Case Study: Severe Maternal Morbidity (SMM) Using a GAM to predict SMM revealed that the BabySize-MaternalHeight Ratio was the #1 feature for importance—more critical than preeclampsia.
- Insight: We just happened to have maternal height data available; interpretability forced the question: “What should we actually be measuring clinically?”.
2. Value Alignment
What did the model learn to optimize? We must connect probabilistic objectives (loss functions) to value-based objectives (human goals).
- Outer Alignment: Is the loss function we train on actually aligned with human goals?
- Inner Alignment: Given that loss, does the trained model’s internal representation faithfully implement that goal, even off-distribution?
Jagged Performance & Misalignment Current AI exhibits a “jagged frontier”: it is unbelievably intelligent in some areas but fails at specific tasks (e.g., coding bugs). This suggests a lack of robust inner alignment.
The “Goodhart’s Law” of Biomarkers “When a biomarker is used to guide treatment decisions, it ceases to predict outcomes”.
- Example: In pneumonia patients, high Blood Urea Nitrogen (BUN) predicts mortality. However, Creatinine levels show a “U-shaped” risk curve where low levels (usually healthy) showed higher risk—likely because those patients had low muscle mass (frailty).
- Risk: If a data-driven system learns that kidney failure treatments improve survival, it might learn to “put everyone into kidney failure” to minimize the predicted loss. This is accurate for the loss function, but misaligned with patient health.
3. Modularity
Swappable, testable components. Interpretability allows us to connect component-level performance to system-level performance. If we can reverse-engineer models or build them with concept-based components, we can test and swap individual parts (like “modules”) as better versions become available.
Open Challenges & Takeaways
As Ilya Sutskever noted, “It’s back to the age of research again, just with big computers”.

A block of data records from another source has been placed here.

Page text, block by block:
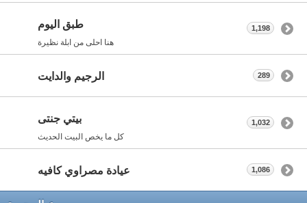
طبق اليوم
هنا احلى من ابلة نظيرة
1,198
الرجيم والدايت 289
بيتي جنتى
كل ما يخص البيت الحديث
1,032
عيادة مصراوي كافيه 1,086
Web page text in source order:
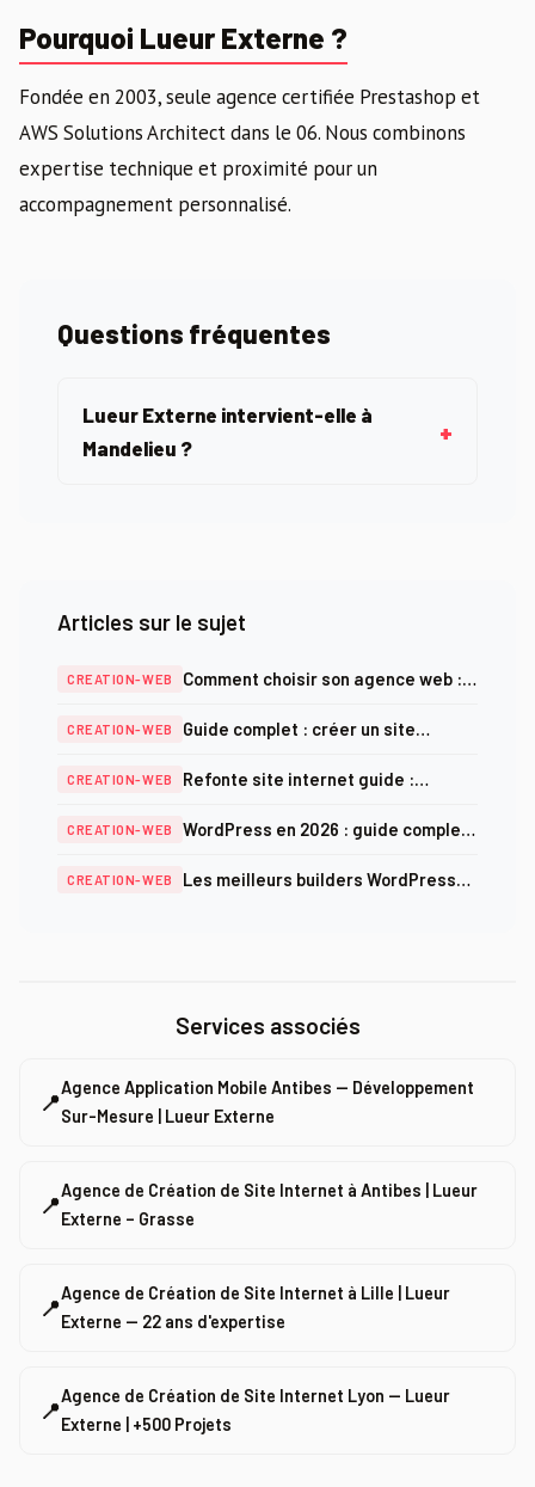
Pourquoi Lueur Externe ?
Fondée en 2003, seule agence certifiée Prestashop et
AWS Solutions Architect dans le 06. Nous combinons
expertise technique et proximité pour un
accompagnement personnalisé.
Questions fréquentes
Lueur Externe intervient-elle à
Mandelieu ?
Articles sur le sujet
CREATION-WEB
Comment choisir son agence web :
2025
CREATION-WEB
Guide complet : créer un site
CREATION-WEB
Refonte site internet guide :
SEO 2025
CREATION-WEB
WordPress en 2026 : guide complet
CREATION-WEB
Les meilleurs builders WordPress
Services associés
📍
Agence Application Mobile Antibes — Développement
Sur-Mesure | Lueur Externe
📍
Agence de Création de Site Internet à Antibes | Lueur
Externe – Grasse
📍
Agence de Création de Site Internet à Lille | Lueur
Externe — 22 ans d'expertise
📍
Agence de Création de Site Internet Lyon — Lueur
Externe | +500 Projets
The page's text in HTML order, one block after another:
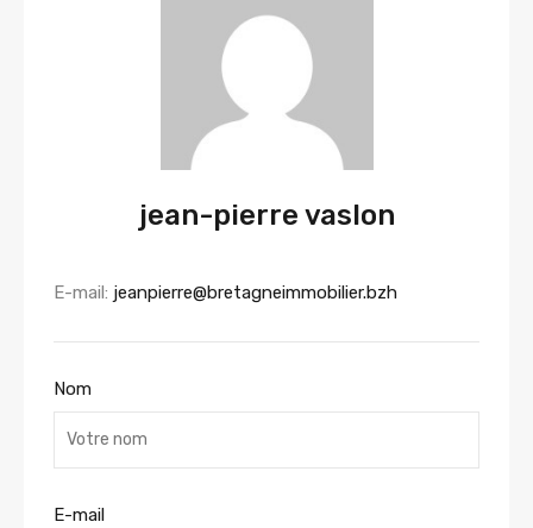
jean-pierre vaslon
E-mail: jeanpierre@bretagneimmobilier.bzh
Nom
E-mail
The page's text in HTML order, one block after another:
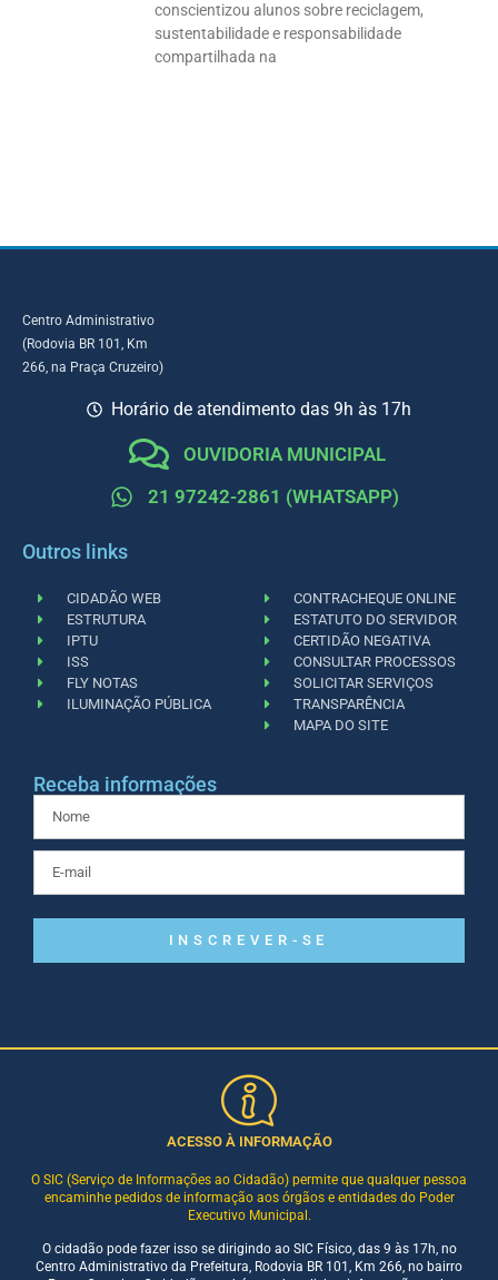
conscientizou alunos sobre reciclagem,
sustentabilidade e responsabilidade
compartilhada na
Centro Administrativo
(Rodovia BR 101, Km
266, na Praça Cruzeiro)
Horário de atendimento das 9h às 17h
OUVIDORIA MUNICIPAL
21 97242-2861 (WHATSAPP)
Outros links
CIDADÃO WEB
ESTRUTURA
IPTU
ISS
FLY NOTAS
ILUMINAÇÃO PÚBLICA
CONTRACHEQUE ONLINE
ESTATUTO DO SERVIDOR
CERTIDÃO NEGATIVA
CONSULTAR PROCESSOS
SOLICITAR SERVIÇOS
TRANSPARÊNCIA
MAPA DO SITE
Receba informações
INSCREVER-SE
ACESSO À INFORMAÇÃO
O SIC (Serviço de Informações ao Cidadão) permite que qualquer pessoa
encaminhe pedidos de informação aos órgãos e entidades do Poder
Executivo Municipal.
O cidadão pode fazer isso se dirigindo ao SIC Físico, das 9 às 17h, no
Centro Administrativo da Prefeitura, Rodovia BR 101, Km 266, no bairro
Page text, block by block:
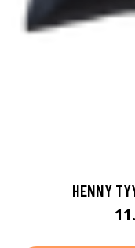
HENNY
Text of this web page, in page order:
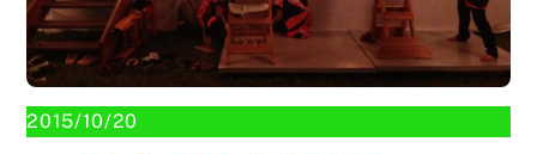
2015/10/20
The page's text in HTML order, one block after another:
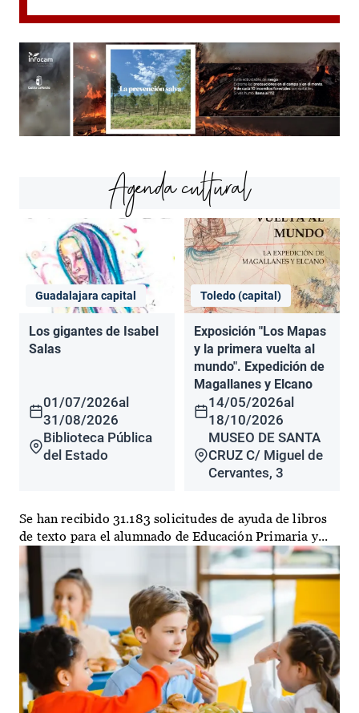
Agenda cultural
Guadalajara capital
Los gigantes de Isabel
Salas
01/07/2026al
31/08/2026
Biblioteca Pública
del Estado
Toledo (capital)
Exposición "Los Mapas
y la primera vuelta al
mundo". Expedición de
Magallanes y Elcano
14/05/2026al
18/10/2026
MUSEO DE SANTA
CRUZ C/ Miguel de
Cervantes, 3
Se han recibido 31.183 solicitudes de ayuda de libros
de texto para el alumnado de Educación Primaria y...
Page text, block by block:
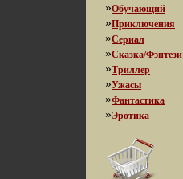
»Обучающий
»Приключения
»Сериал
»Сказка/Фэнтези
»Триллер
»Ужасы
»Фантастика
»Эротика
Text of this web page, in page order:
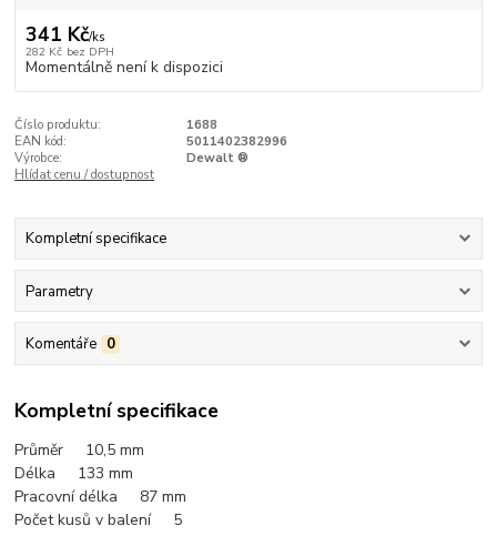
341 Kč/ks
282 Kč bez DPH
Momentálně není k dispozici
Číslo produktu:
1688
EAN kód:
5011402382996
Výrobce:
Dewalt ®
Hlídat cenu / dostupnost
Kompletní specifikace
Parametry
Komentáře 0
Kompletní specifikace
Průměr 10,5 mm
Délka 133 mm
Pracovní délka 87 mm
Počet kusů v balení 5
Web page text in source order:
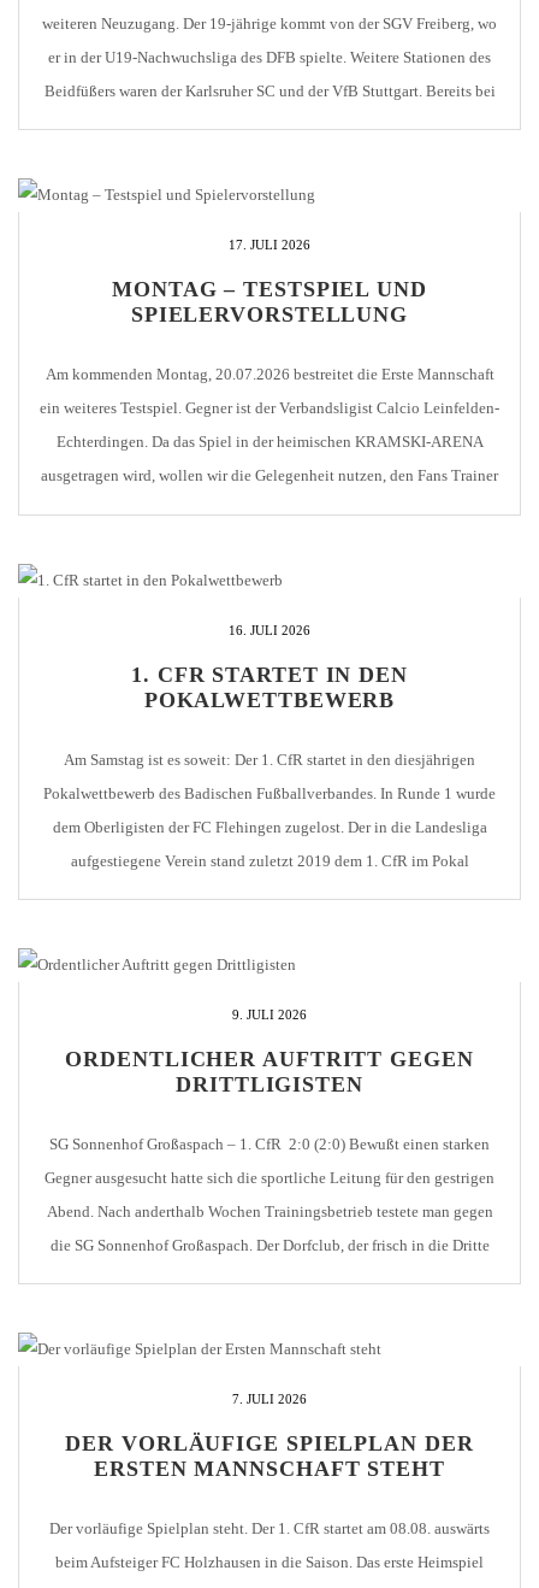
weiteren Neuzugang. Der 19-jährige kommt von der SGV Freiberg, wo
er in der U19-Nachwuchsliga des DFB spielte. Weitere Stationen des
Beidfüßers waren der Karlsruher SC und der VfB Stuttgart. Bereits bei
17. JULI 2026
MONTAG – TESTSPIEL UND
SPIELERVORSTELLUNG
Am kommenden Montag, 20.07.2026 bestreitet die Erste Mannschaft
ein weiteres Testspiel. Gegner ist der Verbandsligist Calcio Leinfelden-
Echterdingen. Da das Spiel in der heimischen KRAMSKI-ARENA
ausgetragen wird, wollen wir die Gelegenheit nutzen, den Fans Trainer
und […]
16. JULI 2026
1. CFR STARTET IN DEN
POKALWETTBEWERB
Am Samstag ist es soweit: Der 1. CfR startet in den diesjährigen
Pokalwettbewerb des Badischen Fußballverbandes. In Runde 1 wurde
dem Oberligisten der FC Flehingen zugelost. Der in die Landesliga
aufgestiegene Verein stand zuletzt 2019 dem 1. CfR im Pokal
9. JULI 2026
ORDENTLICHER AUFTRITT GEGEN
DRITTLIGISTEN
SG Sonnenhof Großaspach – 1. CfR 2:0 (2:0) Bewußt einen starken
Gegner ausgesucht hatte sich die sportliche Leitung für den gestrigen
Abend. Nach anderthalb Wochen Trainingsbetrieb testete man gegen
die SG Sonnenhof Großaspach. Der Dorfclub, der frisch in die Dritte
7. JULI 2026
DER VORLÄUFIGE SPIELPLAN DER
ERSTEN MANNSCHAFT STEHT
Der vorläufige Spielplan steht. Der 1. CfR startet am 08.08. auswärts
beim Aufsteiger FC Holzhausen in die Saison. Das erste Heimspiel
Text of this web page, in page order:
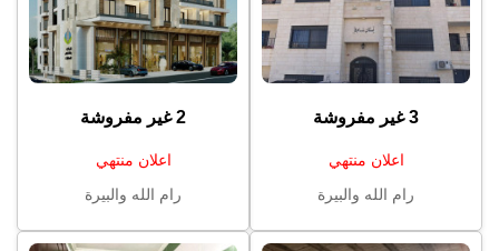
3 غير مفروشة
اعلان منتهي
رام الله والبيرة
2 غير مفروشة
اعلان منتهي
رام الله والبيرة
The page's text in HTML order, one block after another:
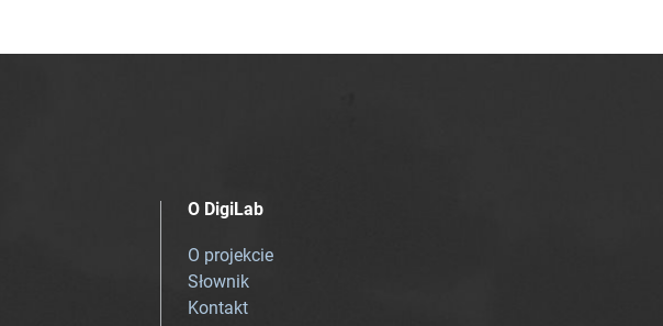
O DigiLab
O projekcie
Słownik
Kontakt
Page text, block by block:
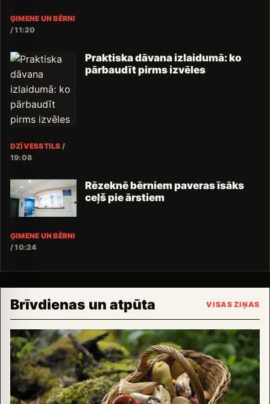
ĢIMENE UN BĒRNI
/11:20
Praktiska dāvana izlaidumā: ko
pārbaudīt pirms izvēles
DZĪVESSTILS /
19:08
Rēzeknē bērniem paveras īsāks
ceļš pie ārstiem
ĢIMENE UN BĒRNI
/10:24
Brīvdienas un atpūta VISAS ZIŅAS

- Economic Impact: Models show impressive eval performance but lack commensurate real-world economic impact.
- Jaggedness: Models repeat bugs and have uneven capabilities.
- Emotional/Value Functions: Humans use emotions as robust value functions to guide generalization. AI currently lacks this mechanism.
- Data Walls: Pre-training scales uniformly but is hitting data limits. RL consumes more compute but needs better efficiency via value functions.
- Verifiable Rewards: Scaling RL requires rewards that can be verified at scale.
- Symbolic Reasoning: Combining LLMs with symbolic reasoning and graphical models remains an open problem.
Final Takeaway:
Scaling delivers performance, but interpretability, alignment, and system-level thinking determine whether AI systems are safe, useful, and beneficial in the real world.